Most people have experienced the magic that can arise when you meet someone who is 'on the same wavelength' as you. A feeling of deep connection arises, communication flows effortlessly, and all signals are picked up and understood.
In quantum optics, something similar happens. Instead of people, light particles, called photons, carry and process information. When two photons have the same properties, such as frequency, they are impossible to distinguish from each other and will "interfere" with each other, which is key to developing quantum photonic technologies.
Furthermore, if the photons directly enter the frequency we currently use as standard in telecommunications and satellite communications, they can pass directly through the fiber optic network of cable lines that is already established in our underground, undersea, and airborne communications infrastructure.
This means that stable quantum connections can be established, the photons can retain their quantum states, and information can be sent securely over long distances.
Closed territory
At first glance, this sounds like a solution that everyone should choose. But for the vast majority of researchers, the technology is uncharted territory.

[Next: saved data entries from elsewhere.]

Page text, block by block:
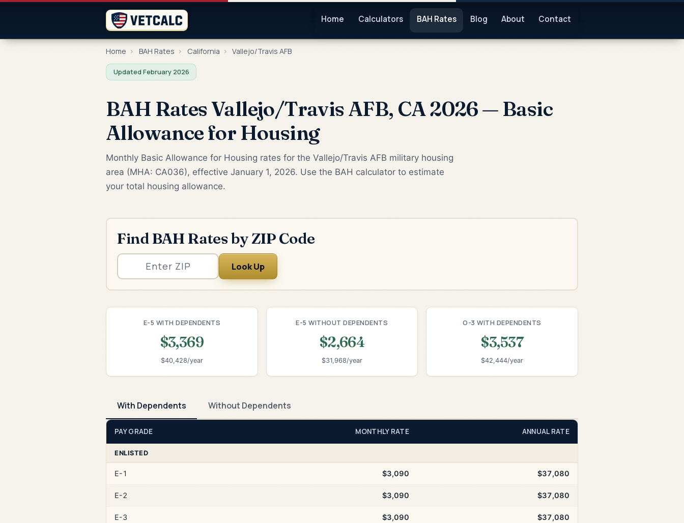
Home Calculators BAH Rates Blog About Contact
Home › BAH Rates › California › Vallejo/Travis AFB
Updated February 2026
BAH Rates Vallejo/Travis AFB, CA 2026 — Basic
Allowance for Housing
Monthly Basic Allowance for Housing rates for the Vallejo/Travis AFB military housing
area (MHA: CA036), effective January 1, 2026. Use the BAH calculator to estimate
your total housing allowance.
Find BAH Rates by ZIP Code
Look Up
E-5 WITH DEPENDENTS
$3,369
$40,428/year
E-5 WITHOUT DEPENDENTS
$2,664
$31,968/year
O-3 WITH DEPENDENTS
$3,537
$42,444/year
With Dependents Without Dependents
PAY GRADE MONTHLY RATE ANNUAL RATE
ENLISTED
E-1 $3,090 $37,080
E-2 $3,090 $37,080
E-3 $3,090 $37,080

Only a few people in the world are capable of constructing crystals with quantum dots that emit photons that go directly to the standard frequency for telecommunications and satellite communications. One of them is Elizaveta Semenova, senior researcher at DTU Electro.
"The biggest advantage is that we minimize information losses," she explains.
She points out that this is one of the biggest challenges that other researchers in quantum photonics are struggling with when sending information over long distances.
"Most others in this field operate at a frequency that does not match the low loss window for transmission via optical fibers. So, to use the existing infrastructure, they must first convert their photons to the correct frequency. This process causes losses—and a risk of errors in the final calculations."